The centre was empty, the last remaining member of staff alternately glancing at Nigel and the clock on the wall, closing on seven o'clock. There was no way Nigel could complete the job that night, and his eyes ached. He called Foster and told him how far he'd reached. The detective was barely lucid, distracted by the looming deadline and the awful, impending prospect of a fourth victim.

Foster gazed up at the tower block, like a climber contemplating an unconquerable face. In the dusk light it seemed less ugly, yet still inscrutable. People had come and gone throughout the day, and he and Heather had watched them all: every delivery was checked, each workman questioned, each resident who left and arrived cross-referenced against the list they had. Nothing appeared different, or out of the ordinary.

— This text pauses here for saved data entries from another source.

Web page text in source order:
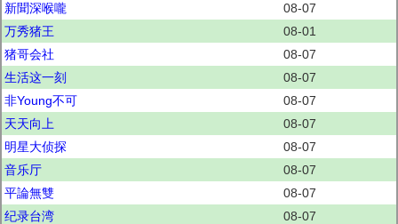
新聞深喉嚨
08-07
万秀猪王
08-01
猪哥会社
08-07
生活这一刻
08-07
非Young不可
08-07
天天向上
08-07
明星大侦探
08-07
音乐厅
08-07
平論無雙
08-07
纪录台湾
08-07
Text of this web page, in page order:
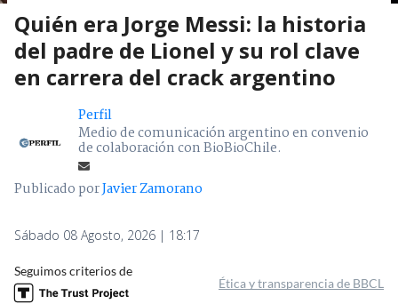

At intervals Foster went and checked each and every bin, alley and scrap of wasteland around the block. Each time there was nothing to see; but while he could tell himself that he had been watching, and no one had slipped in without his knowing, he still expected to lift a lid or peer around a corner and see the sight he dreaded most of all.

As night fell there seemed little option but to sit in the car with Heather and wait. The lights of the flats flicked on one by one and the stream of people in and out became an intermittent drip. Gangs of youths congregated on a street corner, drinkers weaved their way to the pubs and late stragglers made their way back from work. Shouts, pounding bass and the feed-me screams of babies wafted through the air, mingling occasionally with the irregular sound of sirens hurtling along the Westway. He got out only once, to shoo away a mongrel threatening to piss on his offside rear tyre.

Foster had never felt so helpless. He ticked off the hours as they passed: ten, then eleven, midnight. The anniversary of finding the fourth victim in 1879 had begun. The first three had been found in the hours between the middle of the night and dawn. He saw no reason why this might be different.

The city noise abated, the streets cleared, though the sirens never stilled. One by one the lights of the block vanished, a few remaining illuminated as the wee small hours came and went, insomniacs staring numbly at screens. He and Heather barely spoke.

There was nothing for it but to see how this would play out.

Dawn came. He let Heather doze. Foster had passed the point of tiredness, when sleep could come easily, and lapsed into a wired, restless exhaustion, unable to stop his leg from bouncing manically as he sat still. His mum used to call it St Vitus's dance, he remembered through the fog in his brain. He had not done it in years.

As the sun rose, the tower block woke from slumber.